Pity the poor parents

Pity the poor parents

By the time this page is read, Gilad Shalit may be in his parents’ arms – or he may not be. (See page 21.)

Since the then 19-year-old was captured by Hamas on June 25, 2006, his plight and how to resolve it have caught the imagination of Jews the world over – and particularly, of course, in Israel. His parents, Noam and Aviva Shalit, have been doing what parents must do, campaigning on their son’s behalf, keeping his face and his story in the news and in the public consciousness.
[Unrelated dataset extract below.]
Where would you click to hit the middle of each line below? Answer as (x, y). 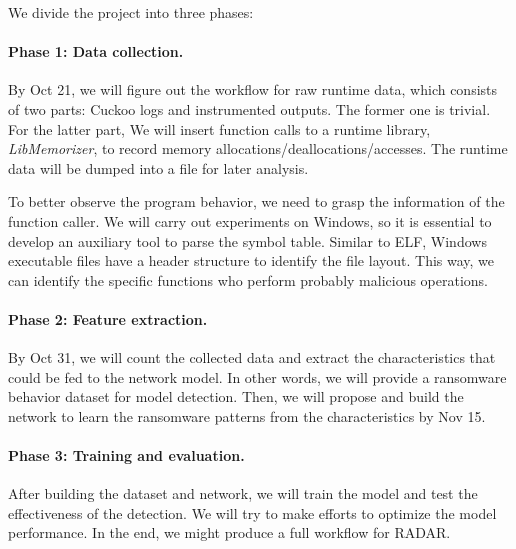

Earlier this fall, Hamas released a video of the slender young sergeant (promoted from corporal in absentia) holding that day’s newspaper, clearly establishing that – at least by that date – he was still alive.

A deal seemed in the offing by Tuesday, a swap of one Israeli soldier for perhaps as many as 1,000 Palestinian prisoners in Israeli jails – including many who have been responsible for deadly attacks against Israelis.

As the day wore on, the swap seemed less likely, and there was no way of predicting whether it would actually take place.

Israel has long been reluctant to release those “with blood on their hands.” Yediot Aharonot, in fact, warned, “This is not a deal for the release of prisoners with blood on their hands…. This is the release of prisoners in blood up to their ears.”

The Jerusalem Post wrote, in a similar vein, “As much as we Israelis ache to see Gilad Shalit home with his family, the emotional blackmail of campaigners who say the country should do ‘anything’ to achieve his release could unleash on our home front the very same sociopathic killers Israel’s security forces worked so hard to capture in the first place.”

Meanwhile, a group of fathers whose children were killed by terrorists has petitioned for transparency and is clearly against any deal that would free murderers. And a similar group of mothers – including Miki Goldwasser, the mother of murdered hostage Ehud Goldwasser – has written to Prime Minister Benjamin Netanyahu, “Some of us lost many family members in deadly attacks, and we still find the courage to ask for the releases of those who planned those attacks in order to save Gilad.”

It is hard to say who is right, as is so often the case. There are political and philosophical questions that could be endlessly debated. But the fact remains that Shalit is (apparently) still alive, and the longer he is in Hamas hands, the less certain his survival becomes.